From: "Wendell Huffman" WHuffman@nevadaculture.org
I believe the best answer (to the question why did they build the summit tunnel rather than on an alternate line?) that can be found 151 years after the fact is in Samuel Montague’s “Report of the Chief Engineer . . .” December 1865. He wrote: “Before commencing the location of this division [Summit to the State Line] the determination of the line at the Summit was a question of the utmost importance. Although the grades upon either slope admitted of a location with a very light cutting at the Summit Pass, the survey eastward, pointed to a lower summit grade, as calculated to greatly reduce the cost of construction, and afford better alignment over the most rugged portion of the line. After a careful consideration of the matter, a tunnel of seventeen hundred feet in length was determined upon.”
I take this to mean that, while the natural pass could be attained, the calculation of material to be removed on various alternate lines revealed that it would cost less to build the line they selected (the “as built” line) than it would have to build a grade at the necessarily higher elevation to attain the natural pass (approximately 50 feet higher). Apparently there was more rock to be removed on the higher grade in the difficult section between the summit and Strong’s ravine, than on the as-built line, including tunnel no. 6. Those guys measured the ground and did the math.

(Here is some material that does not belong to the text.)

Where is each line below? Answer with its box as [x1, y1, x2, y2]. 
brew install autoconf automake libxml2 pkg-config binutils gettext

FWIW, based on Hopkins’s figure of $18/cubic yard, the summit tunnel cost $307,561.50. His figure of $1,000/day yields $346,000 for a total cost, but I suspect the daily cost varied with the number of active faces and whether or not they were working both headings and bottoms, or just one or the other, so that wasn't a constant.

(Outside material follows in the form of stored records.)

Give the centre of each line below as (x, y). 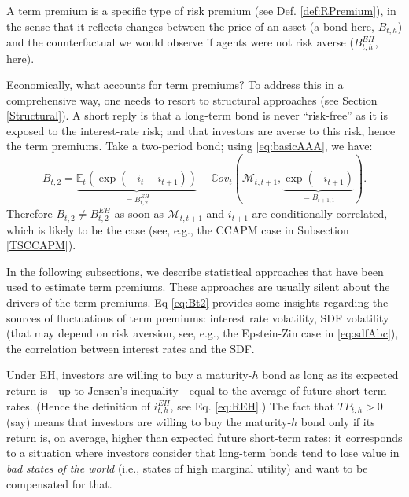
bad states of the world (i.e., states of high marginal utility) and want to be (187, 468)
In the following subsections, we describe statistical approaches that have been (195, 271)
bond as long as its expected (330, 375)
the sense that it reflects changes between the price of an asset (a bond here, (190, 26)
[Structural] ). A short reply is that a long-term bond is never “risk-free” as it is (197, 115)
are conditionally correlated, (320, 214)
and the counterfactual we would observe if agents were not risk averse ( (180, 42)
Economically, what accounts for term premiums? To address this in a (175, 85)

As far as delaying the work, I do not think the summit tunnel made any real difference. The company did not even begin grading the roadbed above Cisco until the summer of 1867. By then the tunnels had been worked for several months. The delay in laying the railroad between Cisco and Truckee was in building the roadbed between Summit and Strong’s Ravine. As it was, that section was not opened until the late spring of 1868. Tunnel no. 6 took less than a year to build. However, even had they completed that section the previous fall, it would most likely have been abandoned to the weather over the winter of 1867-8. And, regardless, construction east of the state line was delayed for the construction of the Truckee bridges.
—Wendell
From: "Thomas Slater" tslater@placer.ca.gov
Subject: DFDLWR / Lincoln Highway Route in 1909
I am writing because I am trying to determine the extend and location, if any, of county ownership over the route of the old Lincoln Highway as it existed in 1912. You see, deeds in the area of West Towle Rd in Alta, California vary as to whether ownership extends to the center of the road or to the edge. One deed calls for the Lincoln Highway as a boundary, while others call for a wagon road. The legal descriptions of property in this area are, shall we say, deficient – some have not been updated in more than a century.
Do you have any record of the route surveyed subsequent to the 1909 bill authorizing construction of that section of the Lincoln Highway? The Lincoln Highway association posits that the route was realigned in 1913 after a landslide; I’d love to see any documents related to the route before 1913.
Thank you for any assistance you may be able to offer.